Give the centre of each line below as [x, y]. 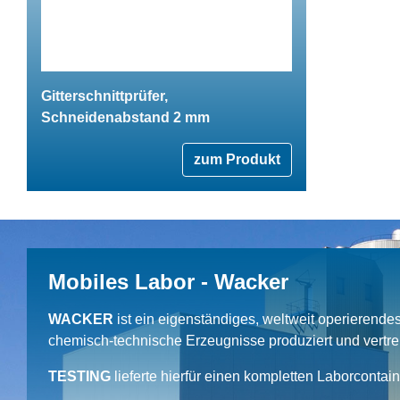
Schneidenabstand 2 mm [125, 117]
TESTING [79, 376]
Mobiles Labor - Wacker [168, 281]
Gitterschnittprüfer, [104, 96]
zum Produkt [237, 159]
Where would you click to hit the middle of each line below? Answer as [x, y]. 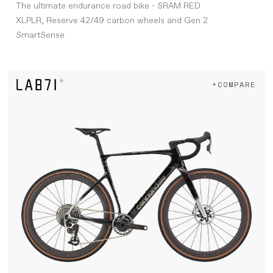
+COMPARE [234, 85]
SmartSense [40, 36]
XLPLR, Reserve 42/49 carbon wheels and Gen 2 [112, 21]
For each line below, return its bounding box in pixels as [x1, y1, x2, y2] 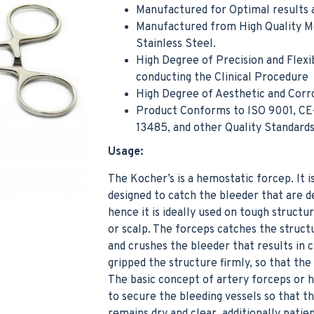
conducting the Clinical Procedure [136, 71, 308, 85]
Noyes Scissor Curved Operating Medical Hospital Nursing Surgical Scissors [256, 120, 266, 132]
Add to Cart [131, 163, 175, 173]
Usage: [108, 145, 143, 159]
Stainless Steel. [136, 37, 216, 51]
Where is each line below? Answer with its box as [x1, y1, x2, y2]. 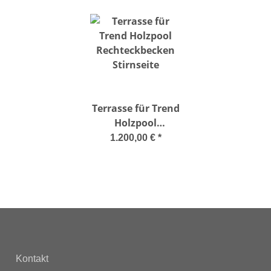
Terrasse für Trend [91, 102, 180, 116]
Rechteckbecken [96, 131, 175, 145]
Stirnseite [112, 145, 159, 159]
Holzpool [114, 116, 157, 130]
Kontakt [16, 253, 48, 264]
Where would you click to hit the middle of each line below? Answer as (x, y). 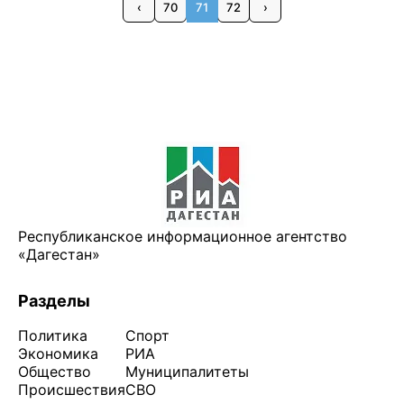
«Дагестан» (59, 254)
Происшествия (72, 390)
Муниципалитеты (187, 372)
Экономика (58, 353)
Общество (55, 372)
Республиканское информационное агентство (183, 236)
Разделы (54, 301)
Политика (53, 335)
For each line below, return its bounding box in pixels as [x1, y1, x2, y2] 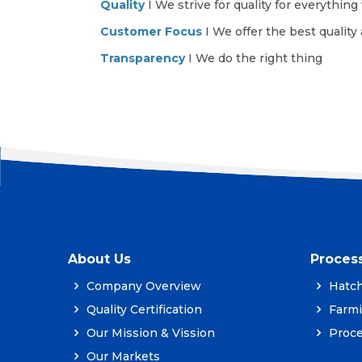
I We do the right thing [185, 51, 322, 66]
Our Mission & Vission [82, 326, 215, 340]
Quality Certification [82, 302, 202, 317]
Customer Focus [100, 24, 202, 40]
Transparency [100, 51, 185, 66]
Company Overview [82, 279, 201, 293]
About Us [68, 251, 131, 267]

# # #

What needs to be done: Your reply should hold only the records, duplicated exactly, without any image.

Answer section:
Give the centre of each line below as [x, y]. 
Schneidenabstand 2 mm [125, 117]
TESTING [79, 376]
Mobiles Labor - Wacker [168, 281]
Gitterschnittprüfer, [104, 96]
zum Produkt [237, 159]
Where would you click to hit the middle of each line below? Answer as [x, y]. 
+COMPARE [234, 85]
SmartSense [40, 36]
XLPLR, Reserve 42/49 carbon wheels and Gen 2 [112, 21]
For each line below, return its bounding box in pixels as [x1, y1, x2, y2] 
conducting the Clinical Procedure [136, 71, 308, 85]
Noyes Scissor Curved Operating Medical Hospital Nursing Surgical Scissors [256, 120, 266, 132]
Add to Cart [131, 163, 175, 173]
Usage: [108, 145, 143, 159]
Stainless Steel. [136, 37, 216, 51]
Where is each line below? Answer with its box as [x1, y1, x2, y2]. 
Terrasse für Trend [91, 102, 180, 116]
Rechteckbecken [96, 131, 175, 145]
Stirnseite [112, 145, 159, 159]
Holzpool [114, 116, 157, 130]
Kontakt [16, 253, 48, 264]
Where would you click to hit the middle of each line below? Answer as (x, y). 
«Дагестан» (59, 254)
Происшествия (72, 390)
Муниципалитеты (187, 372)
Экономика (58, 353)
Общество (55, 372)
Республиканское информационное агентство (183, 236)
Разделы (54, 301)
Политика (53, 335)
For each line below, return its bounding box in pixels as [x1, y1, x2, y2] 
I We do the right thing [185, 51, 322, 66]
Our Mission & Vission [82, 326, 215, 340]
Quality Certification [82, 302, 202, 317]
Customer Focus [100, 24, 202, 40]
Transparency [100, 51, 185, 66]
Company Overview [82, 279, 201, 293]
About Us [68, 251, 131, 267]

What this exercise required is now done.